◆ THE RECORDS:
################

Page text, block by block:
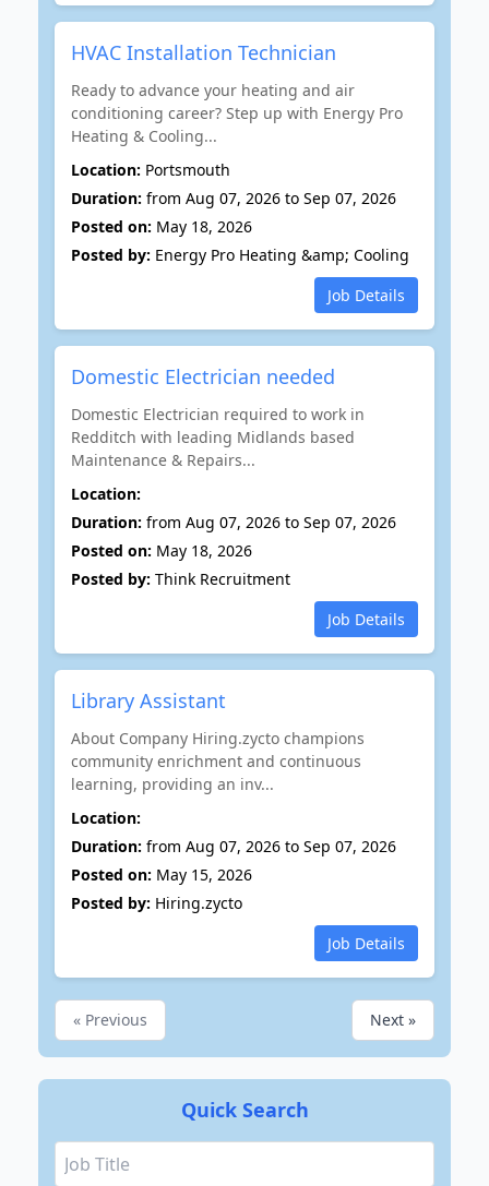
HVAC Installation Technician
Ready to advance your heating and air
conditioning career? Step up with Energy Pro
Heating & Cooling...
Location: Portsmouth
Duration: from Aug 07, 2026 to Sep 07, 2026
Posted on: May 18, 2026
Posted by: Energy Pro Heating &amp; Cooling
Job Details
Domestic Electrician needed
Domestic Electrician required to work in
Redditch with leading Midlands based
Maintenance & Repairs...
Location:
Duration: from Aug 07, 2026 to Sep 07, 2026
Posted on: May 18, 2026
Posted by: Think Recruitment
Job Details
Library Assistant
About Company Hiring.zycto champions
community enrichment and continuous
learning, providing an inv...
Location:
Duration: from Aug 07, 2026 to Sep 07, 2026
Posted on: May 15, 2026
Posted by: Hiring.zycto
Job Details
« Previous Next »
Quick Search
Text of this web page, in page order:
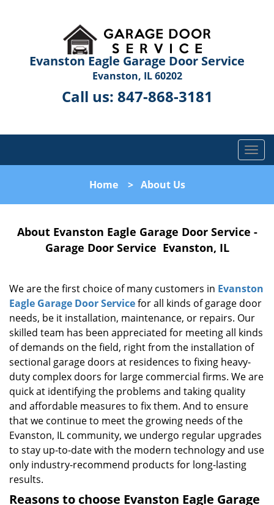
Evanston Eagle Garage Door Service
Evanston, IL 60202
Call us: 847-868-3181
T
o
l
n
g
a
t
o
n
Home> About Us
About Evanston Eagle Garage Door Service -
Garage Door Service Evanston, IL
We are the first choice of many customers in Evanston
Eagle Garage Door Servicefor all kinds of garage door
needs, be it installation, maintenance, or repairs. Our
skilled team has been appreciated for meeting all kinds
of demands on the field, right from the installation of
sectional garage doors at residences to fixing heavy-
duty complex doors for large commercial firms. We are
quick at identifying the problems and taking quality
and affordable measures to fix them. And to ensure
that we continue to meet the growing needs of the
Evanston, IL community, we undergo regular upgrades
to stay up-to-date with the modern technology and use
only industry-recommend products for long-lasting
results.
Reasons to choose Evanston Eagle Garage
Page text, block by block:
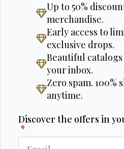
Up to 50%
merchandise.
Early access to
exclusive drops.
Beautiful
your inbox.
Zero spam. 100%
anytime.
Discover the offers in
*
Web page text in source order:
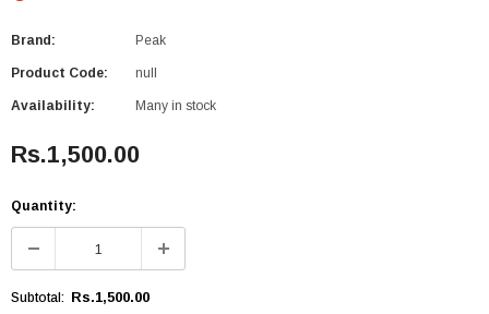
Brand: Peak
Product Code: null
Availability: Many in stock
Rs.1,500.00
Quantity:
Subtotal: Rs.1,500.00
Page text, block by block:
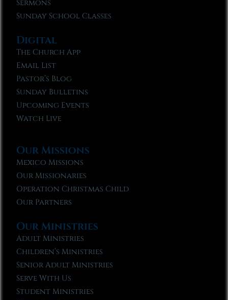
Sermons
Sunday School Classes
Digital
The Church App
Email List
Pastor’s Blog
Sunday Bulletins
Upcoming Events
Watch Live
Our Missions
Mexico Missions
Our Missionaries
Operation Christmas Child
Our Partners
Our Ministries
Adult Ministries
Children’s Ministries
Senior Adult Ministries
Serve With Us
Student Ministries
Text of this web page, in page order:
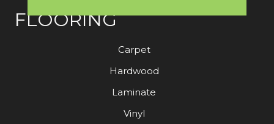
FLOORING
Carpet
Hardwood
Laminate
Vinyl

################

◆ DIRECTIONS:
Transcribe every record above exactly as written, leaving out any pictures.

◆ THE COMPLETED TASK:
Page text, block by block:
HVAC Installation Technician
Ready to advance your heating and air
conditioning career? Step up with Energy Pro
Heating & Cooling...
Location: Portsmouth
Duration: from Aug 07, 2026 to Sep 07, 2026
Posted on: May 18, 2026
Posted by: Energy Pro Heating &amp; Cooling
Job Details
Domestic Electrician needed
Domestic Electrician required to work in
Redditch with leading Midlands based
Maintenance & Repairs...
Location:
Duration: from Aug 07, 2026 to Sep 07, 2026
Posted on: May 18, 2026
Posted by: Think Recruitment
Job Details
Library Assistant
About Company Hiring.zycto champions
community enrichment and continuous
learning, providing an inv...
Location:
Duration: from Aug 07, 2026 to Sep 07, 2026
Posted on: May 15, 2026
Posted by: Hiring.zycto
Job Details
« Previous Next »
Quick Search
Text of this web page, in page order:
Evanston Eagle Garage Door Service
Evanston, IL 60202
Call us: 847-868-3181
T
o
l
n
g
a
t
o
n
Home> About Us
About Evanston Eagle Garage Door Service -
Garage Door Service Evanston, IL
We are the first choice of many customers in Evanston
Eagle Garage Door Servicefor all kinds of garage door
needs, be it installation, maintenance, or repairs. Our
skilled team has been appreciated for meeting all kinds
of demands on the field, right from the installation of
sectional garage doors at residences to fixing heavy-
duty complex doors for large commercial firms. We are
quick at identifying the problems and taking quality
and affordable measures to fix them. And to ensure
that we continue to meet the growing needs of the
Evanston, IL community, we undergo regular upgrades
to stay up-to-date with the modern technology and use
only industry-recommend products for long-lasting
results.
Reasons to choose Evanston Eagle Garage
Page text, block by block:
Up to 50%
merchandise.
Early access to
exclusive drops.
Beautiful
your inbox.
Zero spam. 100%
anytime.
Discover the offers in
*
Web page text in source order:
Brand: Peak
Product Code: null
Availability: Many in stock
Rs.1,500.00
Quantity:
Subtotal: Rs.1,500.00
Page text, block by block:
Sermons
Sunday School Classes
Digital
The Church App
Email List
Pastor’s Blog
Sunday Bulletins
Upcoming Events
Watch Live
Our Missions
Mexico Missions
Our Missionaries
Operation Christmas Child
Our Partners
Our Ministries
Adult Ministries
Children’s Ministries
Senior Adult Ministries
Serve With Us
Student Ministries
Text of this web page, in page order:
FLOORING
Carpet
Hardwood
Laminate
Vinyl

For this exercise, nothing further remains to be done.